Steps 18 through 24 install the rocket launch platform. There are no assembly issues here and the fit of the parts is excellent. Note the areas not to be glued in the launcher lifting cylinder to allow the launcher to be raised.
The missile launcher racks are installed in steps 29 and 31. No assembly issues here either, and the polycaps allow the launch racks to be raised and lowered. The antenna lifting mechanism is installed in step 33 without issue.

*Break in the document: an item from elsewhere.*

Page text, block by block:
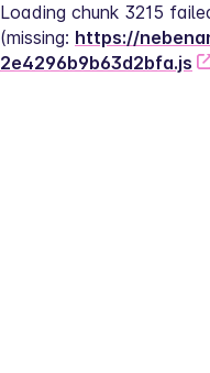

Four missiles are provided with the kit and assembled in steps 36 and 37. The fit of the missile halves is good, and I was able to clean up the joint without filler. The last step 38 installs the rocket launch assembly to the lower hull.
This is an excellent kit and highly recommended. The fit of the parts is excellent, which simplifies assembly, and the detail on the vehicle is very impressive. In spite of the fairly large number of parts the only real assembly difficulty is assembling the track treads. Careful use of the jig and protecting the tread pins will help assemble and install the tracks in one section. The completed model allows the launcher to rotate, the missile racks to raise and lower, the antenna to raise and lower, and the optical sight assembly to rotate. A few small parts and the tricky tread assembly are the only difficulties with the kit so intermediate and advance modelers will enjoy this kit without too much difficulty.
Thanks to Meng Models for producing this excellent kit and providing the review sample to IPMS.